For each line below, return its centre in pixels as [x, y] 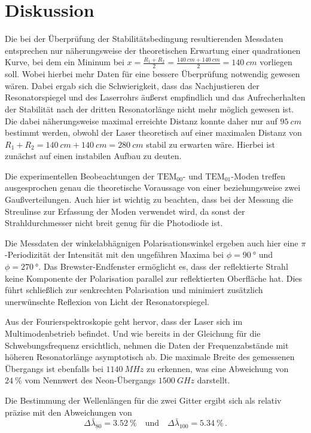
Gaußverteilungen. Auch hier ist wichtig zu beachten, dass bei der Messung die [149, 199]
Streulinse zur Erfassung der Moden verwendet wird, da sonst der [125, 211]
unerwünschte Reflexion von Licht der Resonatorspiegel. [107, 301]
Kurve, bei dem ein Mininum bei [65, 62]
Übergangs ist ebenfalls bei [54, 368]
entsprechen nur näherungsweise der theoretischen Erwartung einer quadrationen [153, 50]
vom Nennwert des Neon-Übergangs [90, 380]
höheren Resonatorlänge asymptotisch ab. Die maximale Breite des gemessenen [150, 357]
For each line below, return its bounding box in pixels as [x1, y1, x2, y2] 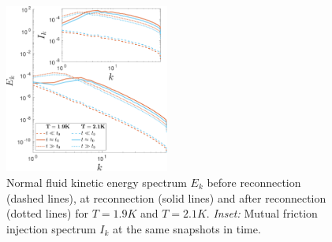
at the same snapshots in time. [113, 220, 261, 236]
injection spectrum [6, 220, 96, 236]
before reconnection [207, 174, 301, 191]
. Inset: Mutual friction [206, 205, 318, 222]
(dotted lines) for [6, 205, 88, 222]
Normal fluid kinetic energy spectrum [6, 174, 187, 191]
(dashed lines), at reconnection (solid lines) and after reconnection [6, 189, 326, 206]
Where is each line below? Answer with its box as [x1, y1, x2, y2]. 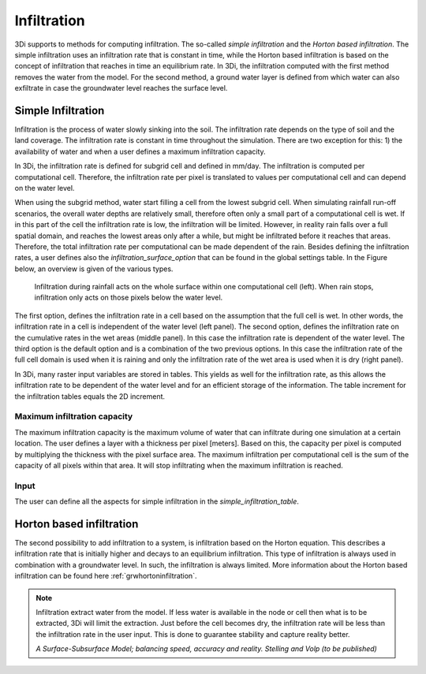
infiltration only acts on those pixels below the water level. [34, 292, 223, 303]
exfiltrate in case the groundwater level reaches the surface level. [14, 84, 228, 93]
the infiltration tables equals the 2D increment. [14, 391, 166, 401]
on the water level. [14, 183, 75, 192]
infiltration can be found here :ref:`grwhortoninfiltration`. [14, 572, 197, 581]
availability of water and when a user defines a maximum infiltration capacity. [14, 147, 266, 156]
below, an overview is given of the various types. [14, 264, 174, 274]
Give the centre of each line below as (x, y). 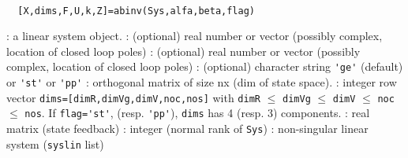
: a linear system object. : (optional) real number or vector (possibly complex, (195, 36)
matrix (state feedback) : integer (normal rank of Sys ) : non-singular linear (187, 129)
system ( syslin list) (55, 143)
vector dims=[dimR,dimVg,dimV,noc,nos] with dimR (133, 97)
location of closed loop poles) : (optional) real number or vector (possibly (183, 51)
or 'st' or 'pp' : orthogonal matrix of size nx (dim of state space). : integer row (202, 82)
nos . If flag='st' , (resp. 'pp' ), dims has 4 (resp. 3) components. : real (197, 113)
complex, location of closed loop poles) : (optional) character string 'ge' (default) (205, 66)
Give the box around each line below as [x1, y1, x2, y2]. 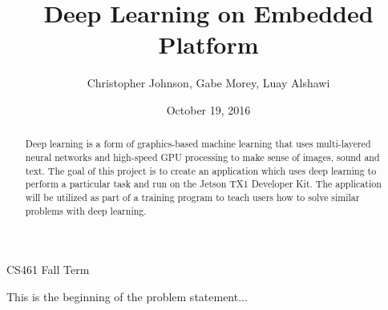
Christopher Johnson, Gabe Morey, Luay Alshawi [87, 74, 330, 91]
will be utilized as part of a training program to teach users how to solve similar [25, 190, 360, 203]
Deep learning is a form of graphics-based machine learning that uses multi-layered [25, 137, 371, 151]
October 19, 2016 [166, 101, 251, 118]
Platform [158, 28, 259, 61]
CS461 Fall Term [6, 261, 90, 278]
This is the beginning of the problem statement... [6, 288, 248, 304]
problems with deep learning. [25, 203, 147, 217]
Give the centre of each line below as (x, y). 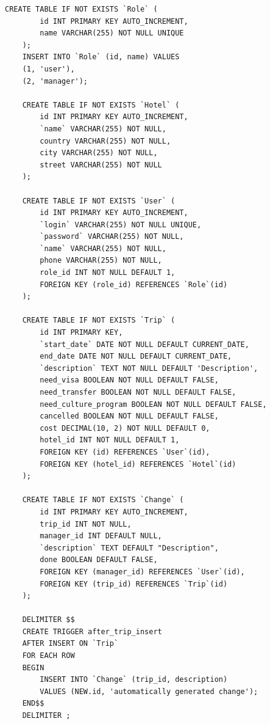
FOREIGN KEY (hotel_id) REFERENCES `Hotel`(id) (138, 464)
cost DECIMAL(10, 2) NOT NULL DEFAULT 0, (125, 428)
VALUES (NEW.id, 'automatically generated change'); (149, 691)
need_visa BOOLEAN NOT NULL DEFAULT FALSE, (129, 380)
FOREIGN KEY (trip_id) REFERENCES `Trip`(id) (134, 584)
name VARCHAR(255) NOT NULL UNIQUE (112, 33)
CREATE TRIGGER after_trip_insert (92, 631)
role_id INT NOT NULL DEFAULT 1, (108, 273)
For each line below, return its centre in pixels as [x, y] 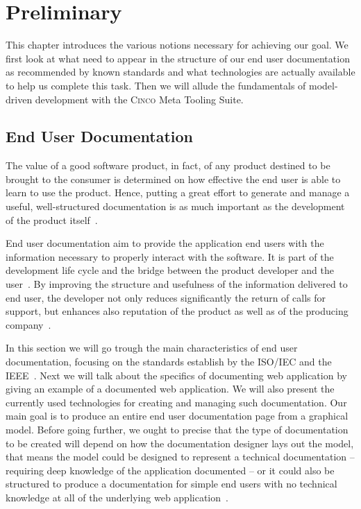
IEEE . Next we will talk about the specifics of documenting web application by [176, 375]
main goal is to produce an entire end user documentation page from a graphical [177, 416]
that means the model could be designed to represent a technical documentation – [180, 457]
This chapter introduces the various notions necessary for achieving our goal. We [177, 45]
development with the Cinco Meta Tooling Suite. [139, 99]
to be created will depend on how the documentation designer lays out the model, [180, 443]
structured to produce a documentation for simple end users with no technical [171, 484]
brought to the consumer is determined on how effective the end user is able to [173, 179]
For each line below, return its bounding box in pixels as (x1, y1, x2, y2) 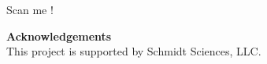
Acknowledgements (6, 27, 112, 44)
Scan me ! (6, 2, 54, 17)
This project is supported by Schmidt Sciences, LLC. (6, 43, 261, 59)
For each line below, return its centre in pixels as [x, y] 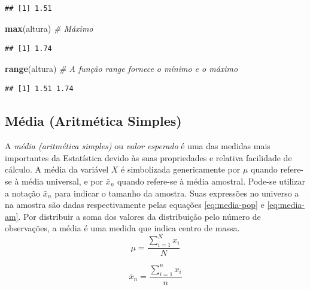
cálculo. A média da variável [57, 169]
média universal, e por [62, 181]
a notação [23, 193]
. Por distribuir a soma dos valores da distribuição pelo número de [139, 216]
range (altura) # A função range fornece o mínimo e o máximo [121, 68]
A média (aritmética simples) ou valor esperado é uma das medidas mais [138, 146]
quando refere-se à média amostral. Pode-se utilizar [211, 181]
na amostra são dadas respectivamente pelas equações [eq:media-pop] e [135, 205]
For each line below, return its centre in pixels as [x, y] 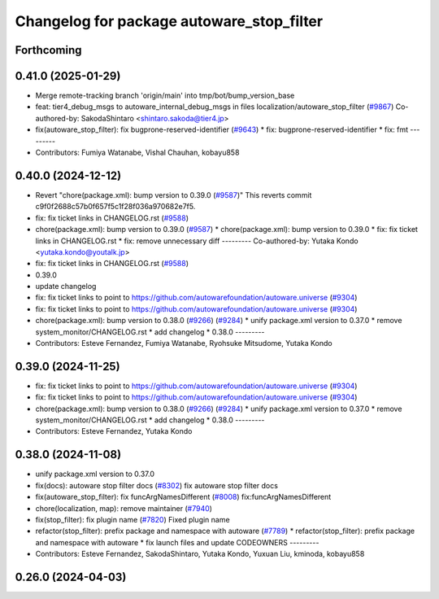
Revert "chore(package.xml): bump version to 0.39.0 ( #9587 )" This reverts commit [174, 195]
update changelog [66, 286]
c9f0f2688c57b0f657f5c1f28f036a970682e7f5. [115, 207]
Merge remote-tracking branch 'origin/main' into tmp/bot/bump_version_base [165, 96]
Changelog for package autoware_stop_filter [169, 21]
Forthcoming [48, 50]
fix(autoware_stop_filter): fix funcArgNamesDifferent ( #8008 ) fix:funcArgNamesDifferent [183, 497]
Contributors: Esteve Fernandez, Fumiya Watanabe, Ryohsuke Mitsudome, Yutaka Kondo [184, 343]
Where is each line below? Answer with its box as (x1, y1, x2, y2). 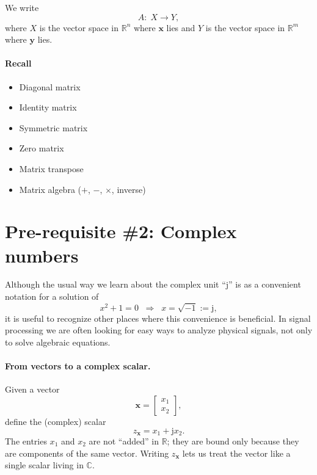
====================
Work request:
Reading the records above, count the lines that include "users" and say only how many.

Result:
2